His "The Caliphate of Terror" (2015) has been presented by Roberto Saviano as the book "we all should read".

His book "La nuova guerra contro le democrazie" was published in 2024.

=== Editor-in-chief of La Stampa and la Repubblica ===
On 26 November 2015, Molinari is nominated new editor-in-chief of the Turin daily La Stampa, replacing Mario Calabresi, who was heading to Rome to take the place of Ezio Mauro as editor-in-chief of La Repubblica. The president of EXOR, John Elkann, chooses Molinari over the deputy editor Massimo Gramellini, and flanks him with Massimo Russo (former editor of Wired Italia) as co-director. In December 2017, Molinari became editorial director of GNN, the Gedi News Network that includes La Stampa, Secolo XIX and the local papers of the former Finegil Group. On 23 April 2020, he became editor-in-chief of la Repubblica.

On 17 July 2021, his newspaper, la Repubblica, had the infamous "Hunt for the non-vaccinated. They are 17 million more" on its front page. In November 2021, Molinari was attacked by Maria Zakharova, spokeswoman for the Kremlin's Ministry of Foreign Affairs, because of a news analysis about Putin's grip on the European Union. "Russian President Vladimir Putin poses a hybrid threat", wrote Molinari, "generating parallel crises to grip the European Union in a vice". Zakharova called Molinari's analysis "a delicious absurdity". Decode39 noted that in denying accusations, the Kremlin confirms its whole line from Ukraine to natural gas.

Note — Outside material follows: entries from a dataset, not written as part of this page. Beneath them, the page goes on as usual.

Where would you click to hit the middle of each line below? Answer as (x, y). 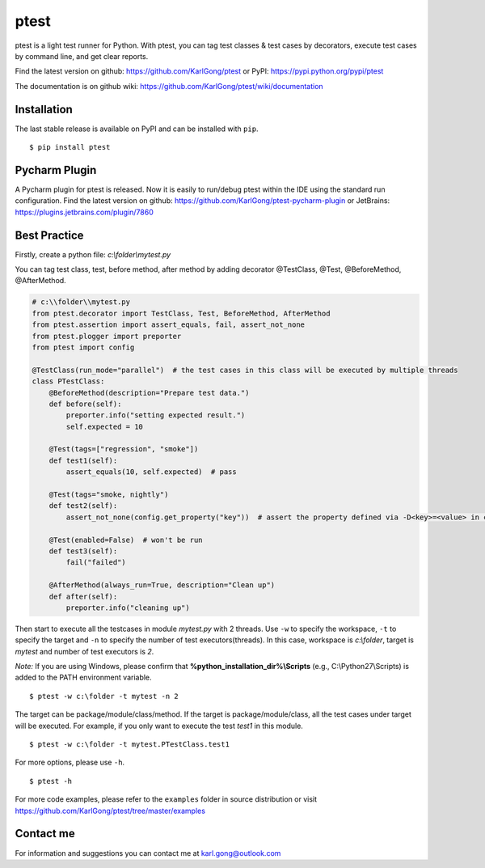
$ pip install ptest (70, 147)
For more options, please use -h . (70, 762)
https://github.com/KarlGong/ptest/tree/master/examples (110, 811)
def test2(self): (83, 506)
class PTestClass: (68, 381)
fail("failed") (96, 563)
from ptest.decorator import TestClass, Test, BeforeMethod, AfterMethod (181, 313)
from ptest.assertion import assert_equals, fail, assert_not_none (169, 325)

On 9 April 2024, Molinari was distrusted by the editorial staff of La Repubblica following a series of disputes. The no-confidence was motivated by Molinari's decision to eliminate 100,000 copies of the Affari&Finanza insert following an article unpopular with the newspaper's ownership and subsequently replaced, as well as a prior editorial management that saw the divestment of parts of the editorial group, an editorial line close to business and industrial interests, and pro-Israeli foreign political positions.

These actions generated discontent among journalists and readers, culminating in the no-confidence motion passed with 164 votes in favour and 55 against.

== Participation in Bilderberg and WEF meetings==
Maurizio Molinari was a participant in the 2017 Bilderberg Meeting, as noted in the official website of the Bilderberg group, which publishes the list of participants, as well as of the 2019 and 2020 WEF Annual Meeting.